[[ DATA TO USE, beginning ]]

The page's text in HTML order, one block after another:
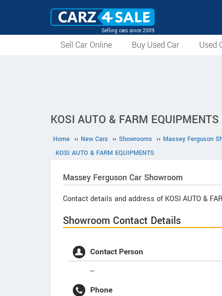
Selling cars since 2009
Sell Car Online Buy Used Car Used
KOSI AUTO & FARM
Home ›› New Cars ›› Showrooms ›› Massey Ferguson
KOSI AUTO & FARM EQUIPMENTS
Massey Ferguson Car Showroom
Contact details and address of KOSI AUTO &
Showroom Contact Details
Contact Person
--
Phone
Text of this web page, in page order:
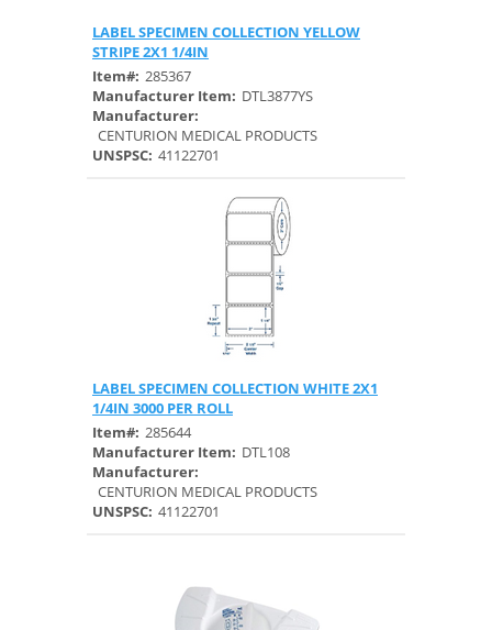
LABEL SPECIMEN COLLECTION YELLOW
STRIPE 2X1 1/4IN
Item#: 285367
Manufacturer Item: DTL3877YS
Manufacturer:
CENTURION MEDICAL PRODUCTS
UNSPSC: 41122701
Quick View
LABEL SPECIMEN COLLECTION WHITE 2X1
1/4IN 3000 PER ROLL
Item#: 285644
Manufacturer Item: DTL108
Manufacturer:
CENTURION MEDICAL PRODUCTS
UNSPSC: 41122701
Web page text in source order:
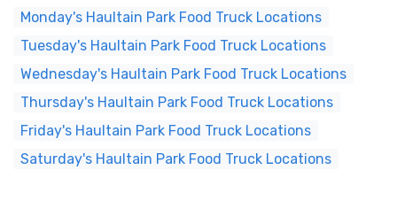
Monday's Haultain Park Food Truck Locations
Tuesday's Haultain Park Food Truck Locations
Wednesday's Haultain Park Food Truck Locations
Thursday's Haultain Park Food Truck Locations
Friday's Haultain Park Food Truck Locations
Saturday's Haultain Park Food Truck Locations
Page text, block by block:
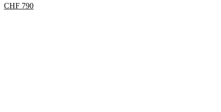
CHF 790

[[ DATA TO USE, end ]]

Go through the lines of the material, counting those with the word "AUTO"; afterward give only the total.

3